Debate obligatorio y público

Si convenimos en que toda oposición debe, en su rol de disensión, respetar ciertas reglas, ciertos límites inherentes al juego democrático, entonces no hay más remedio que señalar a la oposición actual como un perfecto ejemplo de irrespeto a tales reglas. No obstante, eso es lo único que hemos venido haciendo sin descanso, señalarla, pero en modo alguno conminarla concretamente a responder por cada una de sus opiniones emitidas —o arremetidas— en contra del Gobierno Nacional. Pareciera que el respeto a la democracia en nuestro país no constase de contexto jurídico alguno, y que las leyes que protegen a la República estuviesen abandonadas en baúles a la suerte de termitas. Tal vez sea el momento, por ello, de crear algo así como un equivalente de las Misiones en el plano jurídico, un recurso paralelo al oficial y teórico a través del cual pudiésemos asegurarnos el respeto y credibilidad de las reglas democráticas. Habría que crear para comenzar un decreto de responsabilidad pública, el cual podría perfectamente llamarse "Decreto de Obligación al Debate Público".

¿Por qué "de Obligación al Debate Público"? Por la necesidad imperante de atender un problema específico y muy urgente de la realidad socio-política venezolana: el caos mediático.

Ante un Decreto de Obligación al Debate Público (que para nada debemos asimilar a una medida de paños calientes), todo eventual opinador público que sirviérase de los medios para acusar, injuriar, vejar o poner en duda la integridad moral y ética de cualquier funcionario público (o persona afín al sector gubernamental) a fin de producir un efecto de masas adverso, de tensión colectiva o simplemente crear una matriz de opinión susceptible de alterar el funcionamiento de las gestiones administrativas del país, quedaría comprometido automáticamente (por decreto) a debatir en público sus declaraciones con un defensor designado por la parte incriminada.

Este decreto no tendría por objeto la persecución política, y no pone tanto el acento en la lógica del derecho a réplica ni en los justos beneficios de la contra-demanda como en la realidad práctica de una protección efectiva a la salud mental y psíquica del colectivo.
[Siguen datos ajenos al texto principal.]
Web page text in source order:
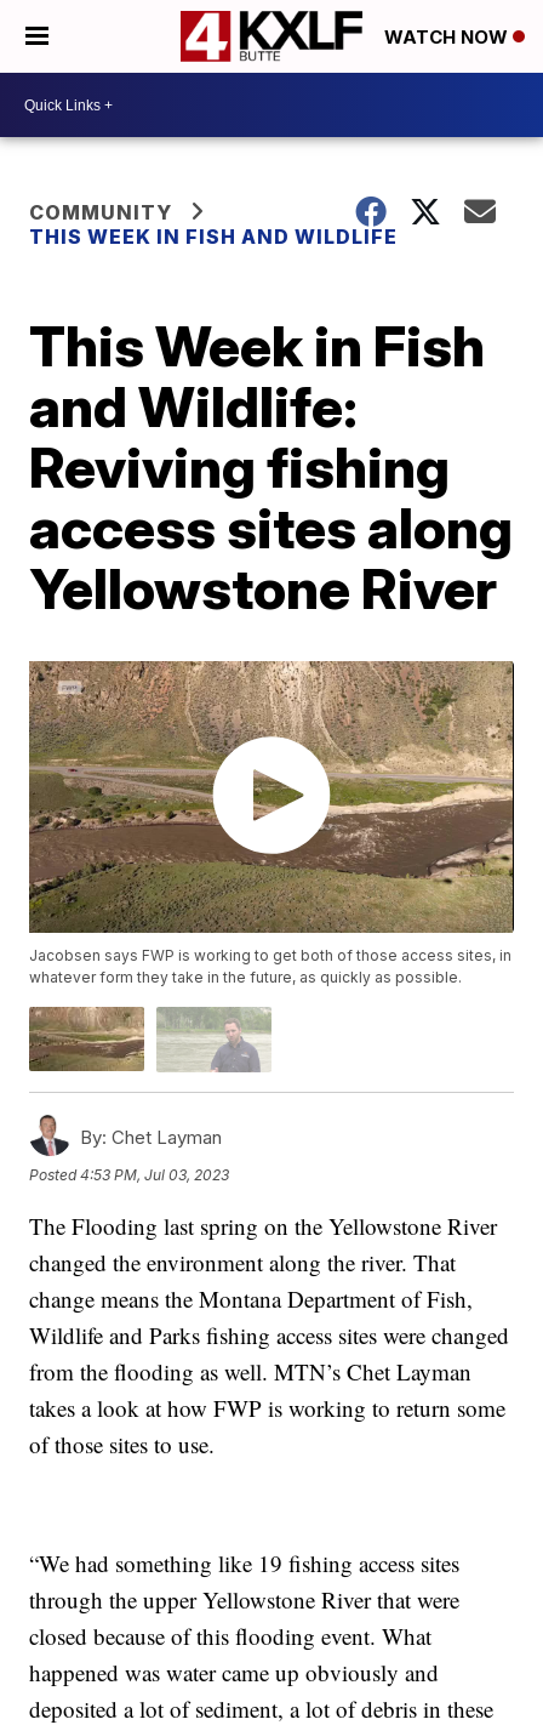
WATCH NOW
COMMUNITY
THIS WEEK IN FISH AND WILDLIFE
This Week in Fish
and Wildlife:
Reviving fishing
access sites along
Yellowstone River
Jacobsen says FWP is working to get both of those access sites, in
whatever form they take in the future, as quickly as possible.
By: Chet Layman
Posted4:53 PM, Jul 03, 2023
The Flooding last spring on the Yellowstone River
changed the environment along the river. That
change means the Montana Department of Fish,
Wildlife and Parks fishing access sites were changed
from the flooding as well. MTN’s Chet Layman
takes a look at how FWP is working to return some
of those sites to use.
“We had something like 19 fishing access sites
through the upper Yellowstone River that were
closed because of this flooding event. What
happened was water came up obviously and
deposited a lot of sediment, a lot of debris in these
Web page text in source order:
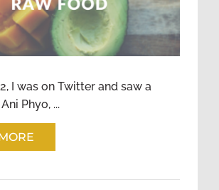
RAW FOOD
I was on Twitter and saw a
Phyo, ...
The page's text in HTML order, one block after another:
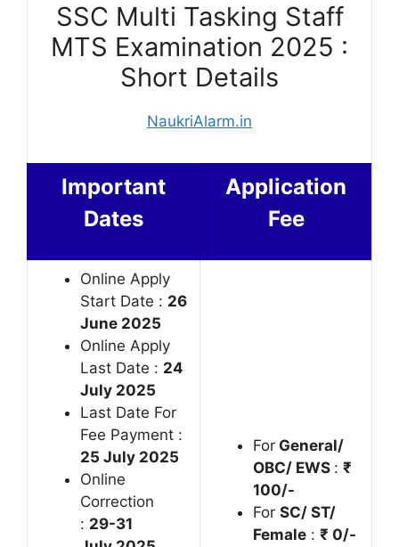
SSC Multi Tasking Staff
MTS Examination 2025 :
Short Details
NaukriAlarm.in
Important
Dates
Application
Fee
Online Apply
Start Date : 26
June 2025
Online Apply
Last Date : 24
July 2025
Last Date For
Fee Payment :
25 July 2025
Online
Correction
: 29-31
For General/
OBC/ EWS : ₹
100/-
For SC/ ST/
Female : ₹ 0/-
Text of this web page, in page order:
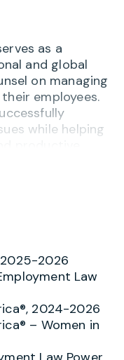
as a
and global
on managing
employees.
while helping
personnel
thorough,
I’ve
with a lot of
or concern
Merry
with the goal of
2026
Law
2024-2026
– Women in
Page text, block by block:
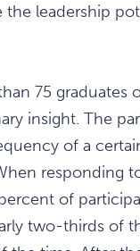
leadership
75
insight. The
of a
responding
of
two-thirds of
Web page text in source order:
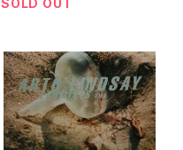
SOLD OUT
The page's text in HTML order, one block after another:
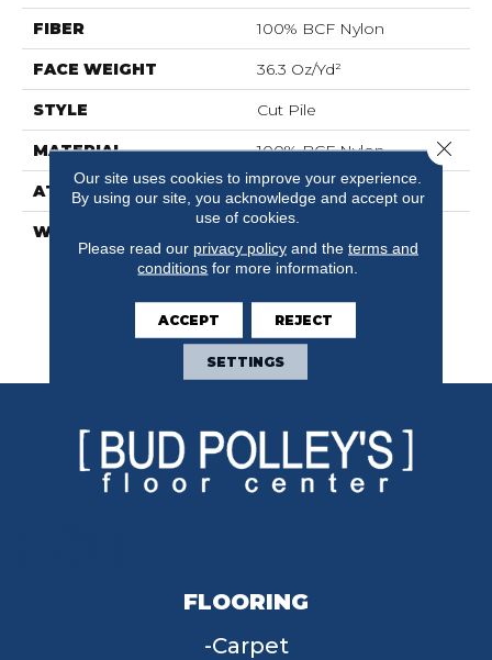
FIBER 100% BCF Nylon
FACE WEIGHT 36.3 Oz/yd²
STYLE Cut Pile
MATERIAL 100% BCF Nylon
ATTACHED PAD Synthetic, ClassicBac®
WARRANTY
Limited Warranty For
Classicbac Products,
Broadloom 10 Year
Commercial Limited
Warranty
FLOORING
Carpet
Our site uses cookies to improve your experience.
By using our site, you acknowledge and accept our
use of cookies.
Please read our privacy policyand the terms and
conditions for more information.
ACCEPT REJECT
SETTINGS
Close
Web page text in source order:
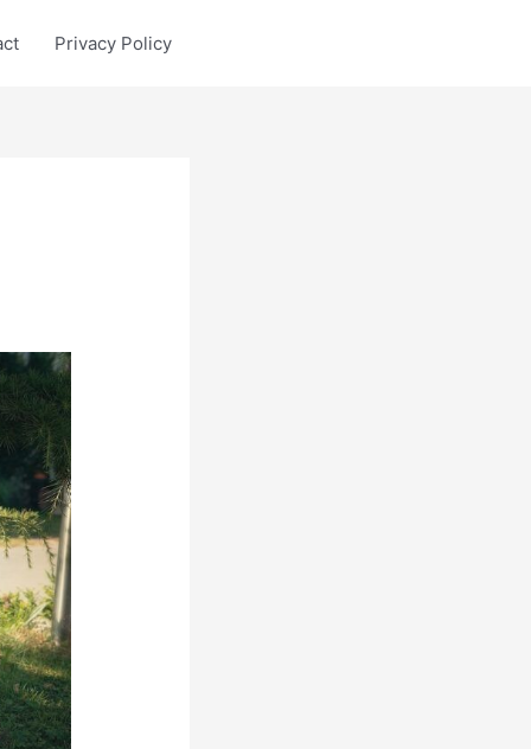
Privacy Policy

Haría posible que éste (el país entero —que se encuentra a la merced de los medios—) tuviese la oportunidad de contrastar mediante debate público toda suerte de opiniones y acusaciones emitidas y formarse una idea por encima de toda manipulación mediática posible; dando lugar así, simultáneamente, a una verdadera responsabilización del opinador —o increpante— acerca de sus audaces juicios (emitidos durante lo que sólo puede ser considerado un uso pleno de su libertad de expresión).
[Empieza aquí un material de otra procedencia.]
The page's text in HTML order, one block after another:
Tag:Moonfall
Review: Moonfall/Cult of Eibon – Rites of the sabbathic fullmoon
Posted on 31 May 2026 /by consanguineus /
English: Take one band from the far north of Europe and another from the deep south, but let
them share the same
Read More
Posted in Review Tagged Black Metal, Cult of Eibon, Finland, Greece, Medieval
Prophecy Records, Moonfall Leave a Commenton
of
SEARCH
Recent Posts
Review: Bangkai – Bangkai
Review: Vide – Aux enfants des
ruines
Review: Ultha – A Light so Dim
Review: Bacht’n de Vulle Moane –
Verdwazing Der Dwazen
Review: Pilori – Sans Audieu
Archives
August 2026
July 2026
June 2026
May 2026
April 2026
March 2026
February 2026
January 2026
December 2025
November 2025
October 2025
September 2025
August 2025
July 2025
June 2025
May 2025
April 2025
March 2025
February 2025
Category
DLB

Basta ya, a propósito, que todo el mundo recurra al momento de emitir sus acusaciones a la conocida frase "y lo digo con toda responsabilidad", y que la misma sea en la práctica un recurso puramente retórico y no vinculante, es decir, totalmente desprovisto de consecuencias.

No faltarán quienes profieran:

—"¿Un decreto de debate público obligatorio? ¿Hablamos en serio, o es para reír?"

A lo cual cabe desde ya responder: A cada quien de juzgar, y a los especialistas de demostrar toda posible incongruencia.

Los medios en la actualidad hacen de las suyas y terminan siendo, por decirlo así, el verdadero gobierno de las masas. Aquellos pocos individuos que excepcionalmente logran convertirse en usuarios activos de los medios de comunicación, súbitamente detentan un poder que el ciudadano de a pié está muy, pero muy lejos de poseer. En realidad, este "desventajado" ciudadano está por el contrario obligado a "padecer" eternamente cuanto es emitido por los medios, sin tener la menor posibilidad de incidir en los contenidos que éstos le zampan.

Tristemente, su única forma de acción es el consumo automático, la existencia pasiva, la miserable ingestión indefensa.

La situación, desde todo punto de vista, es burdamente desigual e intolerablemente injusta. Ahí está el pueblo, de nuevo convertido en receptáculo de contiendas ajenas y mezquinos intereses. Y si bien es un deber del Estado proteger al ciudadano, y que el Gobierno ponga todo su empeño en luchar por él, en librar batallas por él, en designar comisiones y hasta suerte de misionarios que morirían por él, ya es tiempo no obstante que se le dé al pueblo la posibilidad de defenderse también solito.

Queremos ver las opiniones emitidas —por quien sea— sometidas a debate público, televisado, y en cadena. Y ser nosotros quienes nos formemos una opinión. En otras palabras, no queremos seguir permitiendo que se divulguen informaciones en nuestros medios (nuestros ya que no tienen más destinatario que nosotros) sin que éstas sean luego pragmáticamente contrastadas, sometidas a nuestra propia inteligencia y discernimiento. Habida cuenta de la importante influencia psicosocial que los medios ejercen sobre la masa, las opiniones con alcance público deben estar sujetas a leyes estrictas de protección sanitaria, y sobre todo deben pagarse "decontado", esto es, rápidamente repetidas enfrente del aludido, no a crédito, pues engordan en su nefasto valor.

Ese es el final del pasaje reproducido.